Quel privilège de ne pouvoir saisir que ce qui est beau ! De pouvoir faire abstraction d’un environnement médiocre pour saisir l’essentiel…


C’est le privilège du photographe (et du peintre) : avoir dans l’oeil une espèce de « filtre », calibré en format 24×36 et de sens artistique qui permet de trouver le détail, l’angle de vue, l’angle par rapport à la lumière, qui fera la « belle image ». C’est « l’oeil du photographe »… Du photographe d’art, car le même principe de sélection visuelle appliqué en photographie de reportage peut conduire à la manipulation. Cet été, promenade photographique dans la superbe ville de Grignan… (Drôme Provençale) un jour de marché artisanal : beaucoup de monde, mais concentré dans les quelques rues du marché. Autour, le grand calme, des ruelles désertes… Déjà un obstacle de moins pour le photographe : ne pas devoir trop attendre que le touriste en short et sa compagne aient quitté le premier ou l’arrière-plan de « votre » photo (je suis patient et le premier à penser que les touristes ont bien le droit de se régaler les yeux eux aussi). Mais des obstacles il en reste… : ce superbe panorama des toits de la ville, à partir du chemin de ronde qui la surplombe et entoure l’enceinte du château… les tuiles rondes, les toits plats, les cheminées… l’oeil analyse… mince, une, deux, trois paraboles de télévision (les habitants ont bien le droit de regarder la télé !). On fait quand même la photo, mais ce ne sera pas LA photo qu’on souhaiterait. Et puis au long des ruelles, l’enchantement : les maisons anciennes, les pierres, les couleurs, une fontaine, la lumière dorée de fin d’après-midi… à chaque pas un sujet pour le photographe.

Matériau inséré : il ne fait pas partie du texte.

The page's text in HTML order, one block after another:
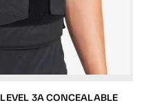
3A CONCEALABLE
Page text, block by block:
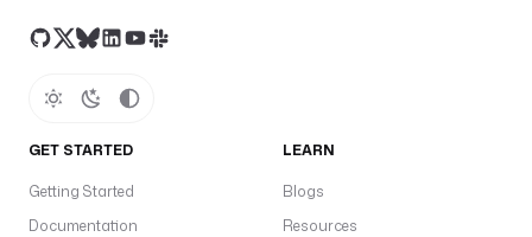
GET STARTED
Getting Started
Documentation
LEARN
Blogs
Resources

Je ne transformerai pas ce billet en album photo, mais je vous présente deux clichés, illustrant ce concept d’oeil du photographe.

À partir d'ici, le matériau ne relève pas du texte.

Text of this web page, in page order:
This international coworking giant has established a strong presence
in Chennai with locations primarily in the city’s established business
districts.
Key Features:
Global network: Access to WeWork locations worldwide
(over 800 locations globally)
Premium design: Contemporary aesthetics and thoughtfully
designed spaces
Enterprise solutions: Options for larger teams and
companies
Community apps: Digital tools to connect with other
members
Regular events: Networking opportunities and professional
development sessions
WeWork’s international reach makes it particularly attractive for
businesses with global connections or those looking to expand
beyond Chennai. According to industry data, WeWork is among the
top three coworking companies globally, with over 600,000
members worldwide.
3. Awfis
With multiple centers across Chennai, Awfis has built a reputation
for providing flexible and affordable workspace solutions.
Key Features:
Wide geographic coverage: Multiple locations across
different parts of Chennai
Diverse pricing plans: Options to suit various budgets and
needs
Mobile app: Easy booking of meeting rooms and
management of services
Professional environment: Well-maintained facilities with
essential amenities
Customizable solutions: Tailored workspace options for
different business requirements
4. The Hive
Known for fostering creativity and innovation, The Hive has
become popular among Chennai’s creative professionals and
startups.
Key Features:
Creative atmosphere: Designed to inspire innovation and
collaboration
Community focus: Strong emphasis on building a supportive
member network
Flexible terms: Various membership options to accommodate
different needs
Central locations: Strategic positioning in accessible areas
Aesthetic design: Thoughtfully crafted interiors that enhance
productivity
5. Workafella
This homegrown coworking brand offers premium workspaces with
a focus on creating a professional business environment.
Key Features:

Une fontaine-lavoir monumentale…

Fontaine Vue générale
La colonnade est jolie, mais la photo ne l’est pas : il y a un problème de parallaxe, qui fait pencher les colonnes (problème fréquent en photo d’architecture), et puis si l’on regarde attentivement, à l’arrière plan on remarque un boitier électrique, le menu du restaurant voisin, l’amorce d’un panneau de stationnement interdit, l’angle d’un toit disgracieux… il suffit d’avancer de quelques pas, et miracle …

Fontaine - détail
On perd en précision documentaire (la forme générale de la fontaine), mais on gagne tellement en jeux de formes et de lumières, en force expressive de l’image.

Le marché artisanal :

un joli marché, il aurait mérité de nombreuses photos, que je n’ai pas faites faute de temps et vu la foule, sauf celle-ci où les couleurs m’ont « sauté aux yeux »…

Etal du potier
Quand je regarde cette photo, l’amorce des tasses rouges à l’extrême droite me fait regretter d’être passé un peu vite : la palette de couleurs aurait pu être plus intéressante encore… et puis en bas à droite un morceau de je ne sais quoi (chaise ?)… il faudrait sans doute rogner un peu à droite pour supprimer ces détails et mes regrets. C’est à  le travail au laboratoire, ou plus exactement (vive la photo numérique !) sur ordinateur…

Potier - retouchée

Paru initialement le 28 août 2004 sur Culture(s) (mon premier blog, maintenant fermé)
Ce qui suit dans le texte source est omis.